(Records for the exercise):
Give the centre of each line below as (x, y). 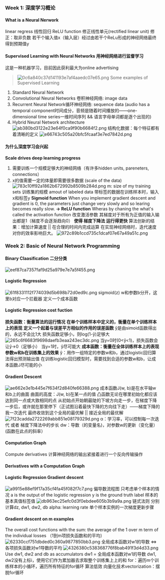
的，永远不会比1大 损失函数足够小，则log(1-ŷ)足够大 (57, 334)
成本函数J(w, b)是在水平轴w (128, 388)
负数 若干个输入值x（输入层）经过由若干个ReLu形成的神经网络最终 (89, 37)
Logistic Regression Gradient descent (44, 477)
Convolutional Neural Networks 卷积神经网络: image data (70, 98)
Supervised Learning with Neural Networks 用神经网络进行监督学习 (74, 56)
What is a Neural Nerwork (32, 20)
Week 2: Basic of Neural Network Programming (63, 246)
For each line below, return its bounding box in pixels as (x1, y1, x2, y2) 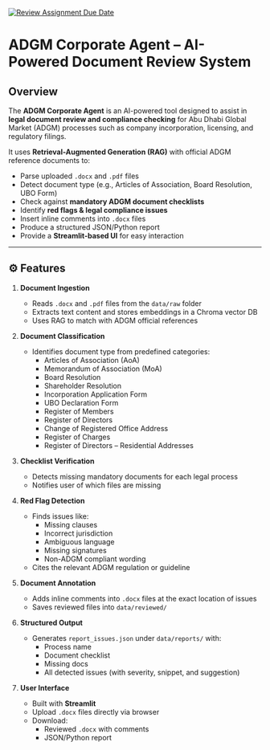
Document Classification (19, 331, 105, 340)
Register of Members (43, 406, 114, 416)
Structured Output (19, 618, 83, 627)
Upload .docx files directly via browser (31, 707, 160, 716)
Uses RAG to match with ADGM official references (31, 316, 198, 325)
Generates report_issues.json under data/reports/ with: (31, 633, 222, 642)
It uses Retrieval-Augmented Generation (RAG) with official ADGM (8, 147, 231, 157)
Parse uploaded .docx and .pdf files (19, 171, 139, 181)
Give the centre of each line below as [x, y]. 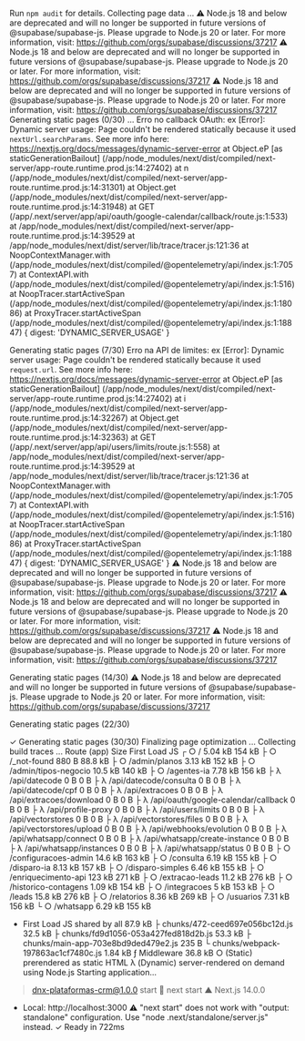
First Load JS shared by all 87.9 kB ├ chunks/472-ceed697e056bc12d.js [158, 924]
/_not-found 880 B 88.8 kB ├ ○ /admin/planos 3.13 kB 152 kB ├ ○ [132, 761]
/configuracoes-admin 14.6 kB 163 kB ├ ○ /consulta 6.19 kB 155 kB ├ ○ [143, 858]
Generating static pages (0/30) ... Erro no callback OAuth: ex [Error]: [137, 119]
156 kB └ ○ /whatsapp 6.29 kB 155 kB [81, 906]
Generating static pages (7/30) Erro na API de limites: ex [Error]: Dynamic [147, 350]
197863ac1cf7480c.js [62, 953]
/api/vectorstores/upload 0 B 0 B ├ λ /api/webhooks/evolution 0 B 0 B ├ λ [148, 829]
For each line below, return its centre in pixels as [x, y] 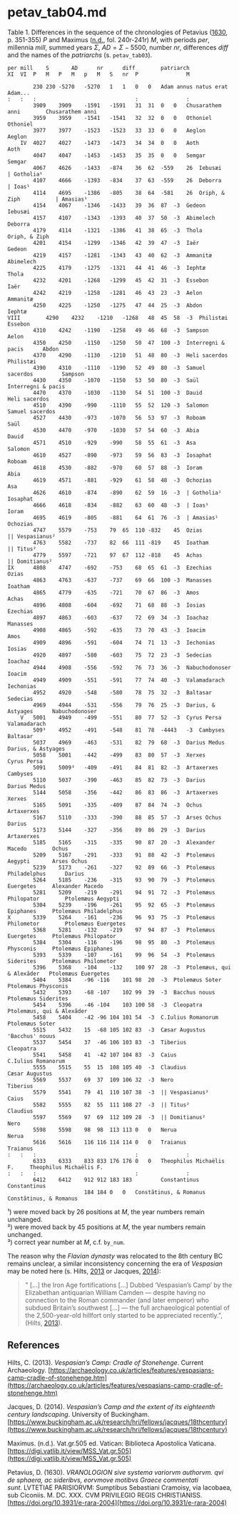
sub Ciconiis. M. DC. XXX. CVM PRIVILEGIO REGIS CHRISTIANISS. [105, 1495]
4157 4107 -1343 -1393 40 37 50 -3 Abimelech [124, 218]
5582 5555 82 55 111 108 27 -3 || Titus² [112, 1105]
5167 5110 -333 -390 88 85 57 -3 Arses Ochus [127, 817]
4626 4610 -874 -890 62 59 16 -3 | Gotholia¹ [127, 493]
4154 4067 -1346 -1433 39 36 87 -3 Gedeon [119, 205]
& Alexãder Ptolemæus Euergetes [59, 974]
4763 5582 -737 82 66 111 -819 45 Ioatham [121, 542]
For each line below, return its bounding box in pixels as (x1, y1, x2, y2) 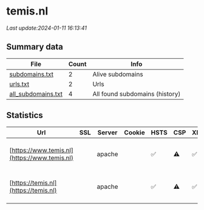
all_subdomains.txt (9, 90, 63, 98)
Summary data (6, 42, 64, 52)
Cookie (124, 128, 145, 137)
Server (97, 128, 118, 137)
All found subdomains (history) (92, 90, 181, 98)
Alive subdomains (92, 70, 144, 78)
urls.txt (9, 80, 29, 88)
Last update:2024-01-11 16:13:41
---
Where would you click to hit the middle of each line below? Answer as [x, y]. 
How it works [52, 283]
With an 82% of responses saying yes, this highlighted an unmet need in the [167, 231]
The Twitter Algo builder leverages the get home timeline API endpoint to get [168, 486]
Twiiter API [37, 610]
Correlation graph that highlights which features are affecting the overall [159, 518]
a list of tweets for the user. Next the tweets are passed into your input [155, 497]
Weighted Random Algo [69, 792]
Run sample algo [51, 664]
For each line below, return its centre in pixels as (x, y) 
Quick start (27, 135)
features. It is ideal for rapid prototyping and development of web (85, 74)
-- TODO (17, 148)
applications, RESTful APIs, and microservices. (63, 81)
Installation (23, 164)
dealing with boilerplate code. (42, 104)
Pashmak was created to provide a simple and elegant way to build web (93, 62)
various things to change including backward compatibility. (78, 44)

(Exercise description): Copy word for word the lines of the records above from the one with "Give the centre of each line below as (x, y)." up to and including the one with "Supervised Learning with". Skip the pictures.

(Problem solution):
Give the centre of each line below as (x, y). 
的，永远不会比1大 损失函数足够小，则log(1-ŷ)足够大 (57, 334)
成本函数J(w, b)是在水平轴w (128, 388)
负数 若干个输入值x（输入层）经过由若干个ReLu形成的神经网络最终 (89, 37)
Logistic Regression Gradient descent (44, 477)
Convolutional Neural Networks 卷积神经网络: image data (70, 98)
Supervised Learning with Neural Networks 用神经网络进行监督学习 (74, 56)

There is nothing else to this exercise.